◆ **Exercise prompt**
Examine each line of the data. Copy the line if it includes the word "cached".

(Dataset records)
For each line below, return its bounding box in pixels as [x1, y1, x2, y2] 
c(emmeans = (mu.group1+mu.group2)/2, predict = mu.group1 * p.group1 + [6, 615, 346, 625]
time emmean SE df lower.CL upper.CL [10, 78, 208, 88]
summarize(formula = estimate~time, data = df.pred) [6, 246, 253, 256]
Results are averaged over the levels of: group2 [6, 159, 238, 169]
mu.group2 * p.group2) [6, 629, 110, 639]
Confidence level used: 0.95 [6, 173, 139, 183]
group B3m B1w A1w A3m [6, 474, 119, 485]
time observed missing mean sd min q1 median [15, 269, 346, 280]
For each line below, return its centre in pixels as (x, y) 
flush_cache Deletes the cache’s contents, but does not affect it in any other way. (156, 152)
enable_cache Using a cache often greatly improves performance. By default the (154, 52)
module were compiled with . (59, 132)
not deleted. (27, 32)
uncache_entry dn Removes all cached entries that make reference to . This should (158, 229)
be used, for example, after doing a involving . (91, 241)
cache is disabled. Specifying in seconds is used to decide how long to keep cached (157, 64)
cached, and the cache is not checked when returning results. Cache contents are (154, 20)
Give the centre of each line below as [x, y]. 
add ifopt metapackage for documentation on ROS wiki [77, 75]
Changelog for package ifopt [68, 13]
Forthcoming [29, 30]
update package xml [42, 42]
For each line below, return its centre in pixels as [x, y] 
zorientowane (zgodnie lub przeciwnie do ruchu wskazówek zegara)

...

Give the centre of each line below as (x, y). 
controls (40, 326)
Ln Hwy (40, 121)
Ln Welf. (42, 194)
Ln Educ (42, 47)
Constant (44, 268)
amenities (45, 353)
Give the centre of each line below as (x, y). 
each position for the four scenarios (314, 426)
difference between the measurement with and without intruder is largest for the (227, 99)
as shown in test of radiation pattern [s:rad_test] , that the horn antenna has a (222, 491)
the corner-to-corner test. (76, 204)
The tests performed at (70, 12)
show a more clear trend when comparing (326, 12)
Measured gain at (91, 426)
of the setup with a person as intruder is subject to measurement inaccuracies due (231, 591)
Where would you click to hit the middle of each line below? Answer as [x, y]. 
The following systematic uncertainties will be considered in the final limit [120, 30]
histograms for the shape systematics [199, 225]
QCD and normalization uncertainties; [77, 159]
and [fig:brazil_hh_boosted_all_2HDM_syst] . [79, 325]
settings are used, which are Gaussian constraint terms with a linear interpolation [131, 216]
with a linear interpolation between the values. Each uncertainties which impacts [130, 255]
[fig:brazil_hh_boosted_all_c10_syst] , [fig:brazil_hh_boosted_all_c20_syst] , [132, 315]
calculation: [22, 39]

◆ **Answer space**
uncache_entry dn Removes all cached entries that make reference to . This should (158, 229)
cache is disabled. Specifying in seconds is used to decide how long to keep cached (157, 64)
cached, and the cache is not checked when returning results. Cache contents are (154, 20)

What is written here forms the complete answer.